Extracted data entries:

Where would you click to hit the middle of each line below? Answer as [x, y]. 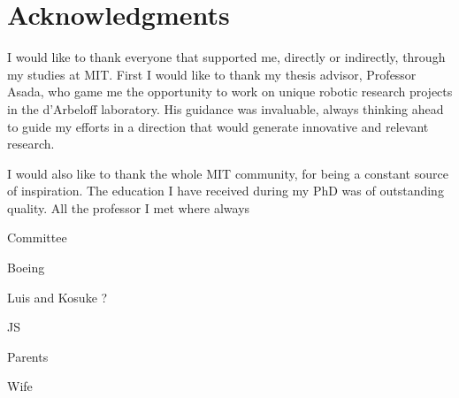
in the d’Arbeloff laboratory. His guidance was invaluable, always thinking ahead [226, 108]
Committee [37, 237]
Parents [28, 356]
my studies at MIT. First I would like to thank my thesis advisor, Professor [212, 74]
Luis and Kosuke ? [57, 297]
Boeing [26, 268]
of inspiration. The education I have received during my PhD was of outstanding [226, 191]
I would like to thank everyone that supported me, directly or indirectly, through [226, 57]
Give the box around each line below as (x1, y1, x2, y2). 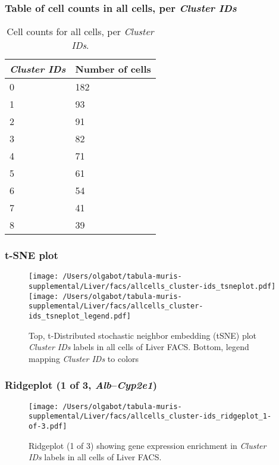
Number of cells (75, 62, 151, 76)
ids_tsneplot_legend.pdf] (29, 312, 131, 321)
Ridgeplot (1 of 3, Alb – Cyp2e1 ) (5, 377, 157, 392)
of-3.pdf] (29, 422, 67, 431)
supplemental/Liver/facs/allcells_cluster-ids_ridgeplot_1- (29, 412, 272, 421)
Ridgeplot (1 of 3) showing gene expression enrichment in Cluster (29, 439, 267, 451)
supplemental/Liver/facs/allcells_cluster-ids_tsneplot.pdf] (29, 282, 276, 291)
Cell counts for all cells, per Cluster (7, 24, 154, 39)
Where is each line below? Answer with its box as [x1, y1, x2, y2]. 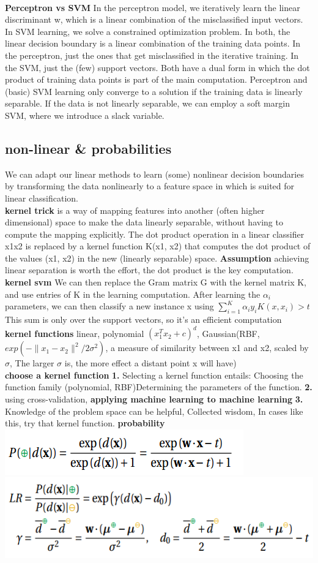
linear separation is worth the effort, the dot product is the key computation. [5, 263, 294, 276]
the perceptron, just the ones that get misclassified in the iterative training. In [5, 48, 299, 61]
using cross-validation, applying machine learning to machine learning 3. [5, 392, 303, 405]
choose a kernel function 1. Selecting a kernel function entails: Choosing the [5, 368, 303, 381]
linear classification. [5, 191, 78, 204]
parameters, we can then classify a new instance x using [5, 300, 214, 312]
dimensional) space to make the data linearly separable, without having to [5, 216, 283, 229]
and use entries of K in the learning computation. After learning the [5, 287, 261, 300]
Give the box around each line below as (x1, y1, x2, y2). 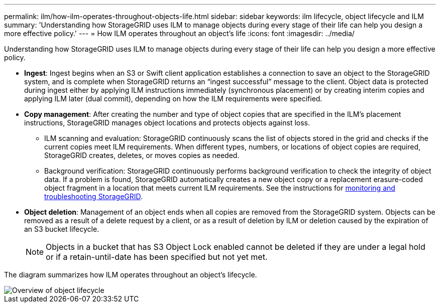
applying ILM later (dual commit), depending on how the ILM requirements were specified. (24, 94, 322, 103)
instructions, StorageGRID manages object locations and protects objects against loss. (24, 118, 310, 127)
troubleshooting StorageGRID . (44, 192, 143, 201)
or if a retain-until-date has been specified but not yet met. (46, 252, 268, 262)
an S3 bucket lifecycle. (24, 225, 99, 233)
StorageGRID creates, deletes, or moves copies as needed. (44, 151, 240, 160)
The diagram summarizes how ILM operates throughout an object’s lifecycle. (4, 270, 257, 279)
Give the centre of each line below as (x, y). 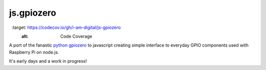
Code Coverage (76, 36)
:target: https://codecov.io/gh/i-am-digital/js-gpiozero (66, 27)
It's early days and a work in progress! (48, 61)
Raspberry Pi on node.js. (34, 52)
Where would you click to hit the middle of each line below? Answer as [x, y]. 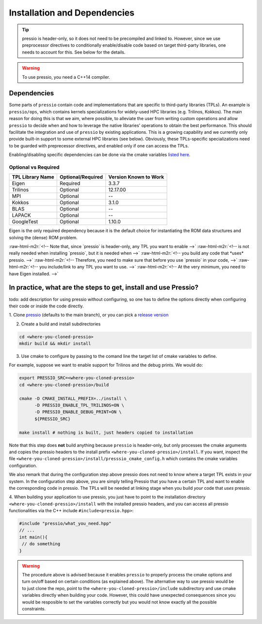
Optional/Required [81, 177]
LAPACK [21, 215]
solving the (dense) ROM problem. [43, 237]
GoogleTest [25, 222]
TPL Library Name [33, 177]
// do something [41, 544]
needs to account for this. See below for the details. [74, 52]
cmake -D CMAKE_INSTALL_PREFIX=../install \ [73, 398]
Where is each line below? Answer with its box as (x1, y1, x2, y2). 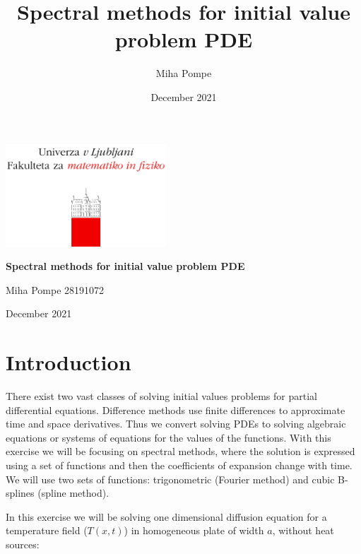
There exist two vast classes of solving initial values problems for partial (6, 389, 317, 403)
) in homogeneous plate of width (124, 523, 264, 538)
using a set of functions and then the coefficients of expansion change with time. (6, 458, 353, 473)
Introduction (6, 348, 131, 377)
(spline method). (37, 485, 110, 500)
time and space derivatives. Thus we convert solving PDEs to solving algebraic (6, 416, 346, 431)
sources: (6, 537, 40, 551)
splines (6, 485, 35, 500)
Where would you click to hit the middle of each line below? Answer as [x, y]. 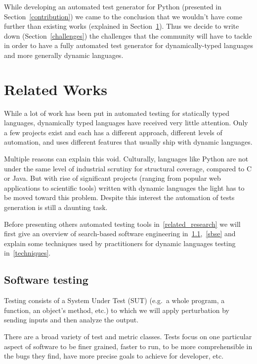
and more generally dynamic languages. [64, 55]
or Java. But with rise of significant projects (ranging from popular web [112, 178]
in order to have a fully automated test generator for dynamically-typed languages [128, 45]
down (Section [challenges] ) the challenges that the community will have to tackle [128, 35]
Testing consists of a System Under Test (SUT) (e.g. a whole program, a [114, 300]
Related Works [56, 89]
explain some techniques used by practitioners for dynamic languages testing [120, 243]
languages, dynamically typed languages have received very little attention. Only [126, 123]
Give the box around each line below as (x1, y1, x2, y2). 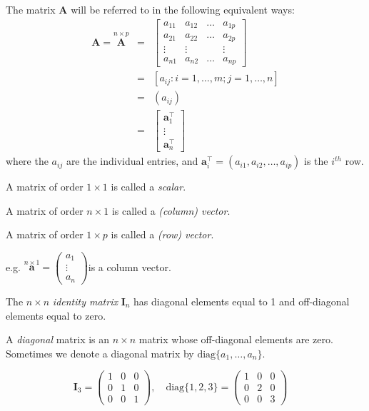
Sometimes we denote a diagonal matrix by (6, 345, 194, 360)
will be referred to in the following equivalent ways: (71, 2, 295, 16)
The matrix (6, 2, 56, 16)
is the (303, 153, 328, 168)
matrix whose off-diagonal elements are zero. (138, 332, 333, 347)
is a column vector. (88, 259, 171, 274)
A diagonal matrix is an (6, 332, 110, 347)
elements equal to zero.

- Task brief -
With all pictures removed, reproduce the lines from the top of the entries above through the line containing "of-3.pdf] (29, 422, 67, 431)", exactly as written.

- Solution to the problem -
Where would you click to hit the middle of each line below? Answer as [x, y]. 
in the d’Arbeloff laboratory. His guidance was invaluable, always thinking ahead [226, 108]
Committee [37, 237]
Parents [28, 356]
my studies at MIT. First I would like to thank my thesis advisor, Professor [212, 74]
Luis and Kosuke ? [57, 297]
Boeing [26, 268]
of inspiration. The education I have received during my PhD was of outstanding [226, 191]
I would like to thank everyone that supported me, directly or indirectly, through [226, 57]
Give the box around each line below as (x1, y1, x2, y2). 
Number of cells (75, 62, 151, 76)
ids_tsneplot_legend.pdf] (29, 312, 131, 321)
Ridgeplot (1 of 3, Alb – Cyp2e1 ) (5, 377, 157, 392)
of-3.pdf] (29, 422, 67, 431)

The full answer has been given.